---------- Raw data
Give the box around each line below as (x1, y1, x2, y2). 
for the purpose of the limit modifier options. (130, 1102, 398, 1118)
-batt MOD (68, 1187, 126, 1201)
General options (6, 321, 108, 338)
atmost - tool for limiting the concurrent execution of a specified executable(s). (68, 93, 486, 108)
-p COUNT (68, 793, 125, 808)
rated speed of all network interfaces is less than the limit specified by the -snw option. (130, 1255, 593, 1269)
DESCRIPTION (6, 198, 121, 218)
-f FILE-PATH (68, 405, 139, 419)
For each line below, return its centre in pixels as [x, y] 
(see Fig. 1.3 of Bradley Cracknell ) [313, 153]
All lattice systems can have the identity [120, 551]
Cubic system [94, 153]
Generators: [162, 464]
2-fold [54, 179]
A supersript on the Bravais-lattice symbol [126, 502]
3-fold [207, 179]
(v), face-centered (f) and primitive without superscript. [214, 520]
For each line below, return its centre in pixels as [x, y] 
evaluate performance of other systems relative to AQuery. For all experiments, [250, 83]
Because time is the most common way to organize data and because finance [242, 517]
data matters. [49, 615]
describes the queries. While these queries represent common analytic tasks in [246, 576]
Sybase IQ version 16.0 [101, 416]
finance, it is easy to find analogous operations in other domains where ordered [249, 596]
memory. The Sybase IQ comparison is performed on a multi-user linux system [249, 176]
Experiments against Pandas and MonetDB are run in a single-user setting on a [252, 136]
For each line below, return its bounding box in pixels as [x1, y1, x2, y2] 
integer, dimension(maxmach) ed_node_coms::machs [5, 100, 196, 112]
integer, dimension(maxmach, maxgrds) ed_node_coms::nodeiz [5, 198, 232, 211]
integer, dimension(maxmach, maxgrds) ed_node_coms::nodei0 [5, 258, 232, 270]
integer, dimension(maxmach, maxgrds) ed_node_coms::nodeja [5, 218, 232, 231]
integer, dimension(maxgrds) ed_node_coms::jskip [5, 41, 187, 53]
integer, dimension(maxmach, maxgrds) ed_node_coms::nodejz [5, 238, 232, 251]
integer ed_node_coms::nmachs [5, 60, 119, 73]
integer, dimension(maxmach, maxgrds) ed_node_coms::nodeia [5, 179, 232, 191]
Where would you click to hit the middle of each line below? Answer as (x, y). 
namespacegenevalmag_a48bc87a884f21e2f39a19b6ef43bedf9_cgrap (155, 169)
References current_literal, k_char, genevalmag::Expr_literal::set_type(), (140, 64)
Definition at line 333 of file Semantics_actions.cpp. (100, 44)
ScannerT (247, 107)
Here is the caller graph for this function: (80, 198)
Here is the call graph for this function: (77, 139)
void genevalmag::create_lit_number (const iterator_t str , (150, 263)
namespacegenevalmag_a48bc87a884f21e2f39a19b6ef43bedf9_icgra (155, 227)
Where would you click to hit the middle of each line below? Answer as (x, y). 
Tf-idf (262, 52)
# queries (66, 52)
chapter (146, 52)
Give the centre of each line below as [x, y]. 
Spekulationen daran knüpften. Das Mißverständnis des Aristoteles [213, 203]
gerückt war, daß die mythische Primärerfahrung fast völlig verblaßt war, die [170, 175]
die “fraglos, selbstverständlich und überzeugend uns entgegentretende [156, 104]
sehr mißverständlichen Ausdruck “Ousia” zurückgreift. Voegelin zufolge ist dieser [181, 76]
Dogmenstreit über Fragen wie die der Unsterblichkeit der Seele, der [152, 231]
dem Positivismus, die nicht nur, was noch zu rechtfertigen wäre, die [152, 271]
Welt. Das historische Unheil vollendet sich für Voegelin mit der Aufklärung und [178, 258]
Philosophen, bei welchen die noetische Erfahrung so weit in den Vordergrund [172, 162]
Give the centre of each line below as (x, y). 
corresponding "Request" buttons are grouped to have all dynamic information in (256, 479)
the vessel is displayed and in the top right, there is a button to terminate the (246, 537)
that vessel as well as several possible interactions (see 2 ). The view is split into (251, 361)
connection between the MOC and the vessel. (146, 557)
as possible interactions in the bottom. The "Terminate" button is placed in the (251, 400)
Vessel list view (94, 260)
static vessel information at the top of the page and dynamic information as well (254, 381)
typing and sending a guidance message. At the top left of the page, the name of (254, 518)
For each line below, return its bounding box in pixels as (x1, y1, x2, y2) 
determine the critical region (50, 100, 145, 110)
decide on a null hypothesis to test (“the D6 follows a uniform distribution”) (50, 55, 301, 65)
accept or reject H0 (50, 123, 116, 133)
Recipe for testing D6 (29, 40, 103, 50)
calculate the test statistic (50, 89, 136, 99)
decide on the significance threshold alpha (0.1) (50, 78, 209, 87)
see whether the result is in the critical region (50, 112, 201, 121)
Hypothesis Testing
--------------------
---------- Raw data
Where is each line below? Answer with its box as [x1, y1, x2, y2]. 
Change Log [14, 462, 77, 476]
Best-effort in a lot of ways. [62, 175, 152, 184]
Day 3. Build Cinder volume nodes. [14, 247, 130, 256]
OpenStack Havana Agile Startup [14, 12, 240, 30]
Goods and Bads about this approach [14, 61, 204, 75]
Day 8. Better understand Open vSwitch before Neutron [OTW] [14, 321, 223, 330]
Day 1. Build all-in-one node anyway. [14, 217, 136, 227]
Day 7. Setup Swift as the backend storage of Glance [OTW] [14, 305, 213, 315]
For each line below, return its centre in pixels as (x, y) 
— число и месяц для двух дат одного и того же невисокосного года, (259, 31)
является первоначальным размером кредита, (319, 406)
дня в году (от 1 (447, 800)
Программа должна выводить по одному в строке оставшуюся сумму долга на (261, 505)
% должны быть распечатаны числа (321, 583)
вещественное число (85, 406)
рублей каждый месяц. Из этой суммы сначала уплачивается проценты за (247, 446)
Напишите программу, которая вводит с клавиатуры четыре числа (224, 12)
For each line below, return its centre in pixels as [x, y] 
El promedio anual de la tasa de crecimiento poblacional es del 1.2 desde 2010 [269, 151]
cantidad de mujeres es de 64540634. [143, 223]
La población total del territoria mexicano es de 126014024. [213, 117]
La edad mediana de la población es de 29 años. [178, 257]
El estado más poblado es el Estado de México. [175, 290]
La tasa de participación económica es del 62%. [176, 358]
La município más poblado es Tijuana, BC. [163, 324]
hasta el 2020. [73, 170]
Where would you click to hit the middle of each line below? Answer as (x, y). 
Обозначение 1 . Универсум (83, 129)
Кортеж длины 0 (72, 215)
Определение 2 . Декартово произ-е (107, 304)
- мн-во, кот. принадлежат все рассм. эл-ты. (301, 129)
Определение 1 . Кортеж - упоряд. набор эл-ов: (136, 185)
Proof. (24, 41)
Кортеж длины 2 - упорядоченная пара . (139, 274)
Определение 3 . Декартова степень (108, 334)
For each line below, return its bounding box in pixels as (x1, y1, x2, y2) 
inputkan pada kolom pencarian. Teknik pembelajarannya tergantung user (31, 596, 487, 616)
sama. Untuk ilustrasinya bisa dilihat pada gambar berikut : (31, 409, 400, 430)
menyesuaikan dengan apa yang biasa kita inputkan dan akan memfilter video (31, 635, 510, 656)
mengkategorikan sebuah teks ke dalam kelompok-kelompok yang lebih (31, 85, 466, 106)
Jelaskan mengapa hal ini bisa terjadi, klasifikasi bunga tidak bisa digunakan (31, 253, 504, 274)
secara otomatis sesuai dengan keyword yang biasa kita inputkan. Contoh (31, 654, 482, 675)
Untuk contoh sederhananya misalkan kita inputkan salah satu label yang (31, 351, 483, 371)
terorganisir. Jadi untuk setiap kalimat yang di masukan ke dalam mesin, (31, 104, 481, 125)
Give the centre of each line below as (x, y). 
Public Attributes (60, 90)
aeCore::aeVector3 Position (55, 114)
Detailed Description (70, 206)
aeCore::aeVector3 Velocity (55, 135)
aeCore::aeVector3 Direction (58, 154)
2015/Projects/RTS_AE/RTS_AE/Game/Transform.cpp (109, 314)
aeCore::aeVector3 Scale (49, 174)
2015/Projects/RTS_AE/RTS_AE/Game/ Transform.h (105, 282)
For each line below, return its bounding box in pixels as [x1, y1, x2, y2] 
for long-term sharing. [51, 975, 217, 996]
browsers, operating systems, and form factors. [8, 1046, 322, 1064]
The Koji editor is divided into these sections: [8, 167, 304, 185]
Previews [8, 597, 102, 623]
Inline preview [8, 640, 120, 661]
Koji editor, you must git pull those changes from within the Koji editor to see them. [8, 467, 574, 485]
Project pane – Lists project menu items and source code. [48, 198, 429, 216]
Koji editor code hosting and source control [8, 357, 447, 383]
--------------------
---------- Raw data
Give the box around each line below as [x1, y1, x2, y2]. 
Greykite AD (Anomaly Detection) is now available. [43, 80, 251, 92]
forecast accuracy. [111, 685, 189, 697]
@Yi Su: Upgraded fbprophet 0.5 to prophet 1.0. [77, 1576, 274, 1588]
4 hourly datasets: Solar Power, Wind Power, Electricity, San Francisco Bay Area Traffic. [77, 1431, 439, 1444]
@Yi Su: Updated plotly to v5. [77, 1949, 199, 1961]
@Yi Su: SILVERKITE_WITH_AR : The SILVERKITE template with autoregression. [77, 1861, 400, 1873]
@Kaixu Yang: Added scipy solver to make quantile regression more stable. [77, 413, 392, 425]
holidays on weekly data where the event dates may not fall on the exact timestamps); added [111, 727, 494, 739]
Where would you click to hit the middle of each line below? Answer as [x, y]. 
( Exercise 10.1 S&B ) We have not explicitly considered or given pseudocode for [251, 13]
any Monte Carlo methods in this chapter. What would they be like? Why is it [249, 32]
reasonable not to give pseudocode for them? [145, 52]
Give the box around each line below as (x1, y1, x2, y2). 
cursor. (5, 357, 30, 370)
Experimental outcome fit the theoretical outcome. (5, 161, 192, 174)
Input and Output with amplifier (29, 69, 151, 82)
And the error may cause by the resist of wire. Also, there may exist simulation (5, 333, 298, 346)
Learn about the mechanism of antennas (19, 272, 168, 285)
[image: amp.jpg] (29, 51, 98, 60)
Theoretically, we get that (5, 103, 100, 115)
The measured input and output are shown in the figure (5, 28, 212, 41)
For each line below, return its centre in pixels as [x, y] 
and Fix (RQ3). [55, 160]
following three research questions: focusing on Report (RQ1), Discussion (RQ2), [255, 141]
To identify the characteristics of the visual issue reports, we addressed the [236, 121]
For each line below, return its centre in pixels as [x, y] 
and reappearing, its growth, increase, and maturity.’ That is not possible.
--------------------
_Assignment_
Return word for word the lines above from the line with "Because time is" to the line with "finance, it is", including both and leaving out all others.

_Your response_
Because time is the most common way to organize data and because finance [242, 517]
data matters. [49, 615]
describes the queries. While these queries represent common analytic tasks in [246, 576]
Sybase IQ version 16.0 [101, 416]
finance, it is easy to find analogous operations in other domains where ordered [249, 596]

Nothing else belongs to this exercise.